Quick v. National Auto Credit

65 F.3d 741, 1995 U.S. App. LEXIS 25605, 1995 WL 534819
CourtCourt of Appeals for the Eighth Circuit
DecidedSeptember 12, 1995
DocketNos. 94-3989, 95-1045
StatusPublished
Cited by5 cases

This text of 65 F.3d 741 (Quick v. National Auto Credit) is published on Counsel Stack Legal Research, covering Court of Appeals for the Eighth Circuit primary law. Counsel Stack provides free access to over 12 million legal documents including statutes, case law, regulations, and constitutions.

Bluebook
Quick v. National Auto Credit, 65 F.3d 741, 1995 U.S. App. LEXIS 25605, 1995 WL 534819 (8th Cir. 1995).

Opinions

BEAM, Circuit Judge.

In July 1992, Kendrick Wilhite was involved in a car accident while driving a vehicle leased to him by Agency Rent-a-Car (Agency). A wrongful death action stem[743]*743ming from the accident was filed against Wilhite. Without an appearance by Wilhite or anyone on his behalf, a default judgment was entered. The wrongful death plaintiffs obtained an assignment of Wilhite’s claims against Agency and prosecuted the present action, alleging breach of contract and bad faith refusal to settle. A jury found Agency liable, and the district court denied various post-trial motions. Agency appeals. We affirm in part, reverse in part, and remand with directions.

1. BACKGROUND

In July 1992, Wilhite rented a car from Agency in Lincoln, Nebraska, so that he could drive to his home in St. Louis, Missouri. On the return trip to Lincoln, Wilhite was involved in a car accident in Missouri. Eleven-year-old Anne Quick was killed in the accident. Others were injured in varying degrees.
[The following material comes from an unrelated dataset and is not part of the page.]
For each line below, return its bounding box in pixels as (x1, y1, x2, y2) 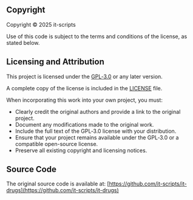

Anne’s mother, Kathleen Quick, retained Cynthia MacPherson to handle the wrongful death claim. One week after the accident, MacPherson contacted Agency and spoke with Steve Ockajick, who worked in Agency’s claims department. MacPherson testified that she offered to accept $25,000 from Agency, the amount of protection afforded by the rental contract.

Two weeks later, Ockajick sent Wilhite a letter informing him that the maximum protection under the rental agreement was $25,-000 per person and $50,000 per occurrence. The letter notified Wilhite that portions of the claims might exceed these limits and advised him to contact his insurance carrier and personal legal counsel. Wilhite acknowledges receiving this letter.

Between September 1992 and March 1998, MacPherson and other counsel for Kathleen Quick attempted to negotiate with Agency and settle the claim.2 When these attempts failed, Quick filed the wrongful death action against Wilhite. On March 23, 1993, Wilhite was served with a summons and petition. Wilhite did not notify Agency of the summons and did nothing on his own.

On March 30, 1993, MacPherson called Ockajick. She informed Ockajick that the wrongful death action had been filed in Wright County, that Wilhite had been served process, and that time was running for an answer to be filed. Ockajick told MaePher-son that he had turned the file over to the legal department and that someone would get back to her once the file had been reviewed.

After speaking to MacPherson, Ockajick called Wilhite and left a message on his answering machine asking Wilhite to return the call. Wilhite testified that he never received the message from Ockajick. He also testified that when his roommates came home before him, they would sometimes erase the messages and sometimes leave them on the tape.

As indicated, no appearance was entered in the wrongful death action. On April 27, 1993, a default judgment was rendered against Wilhite for $6.5 million. Agency learned of the default judgment one week later. Agency then attempted, unsuccessfully, to contact Wilhite.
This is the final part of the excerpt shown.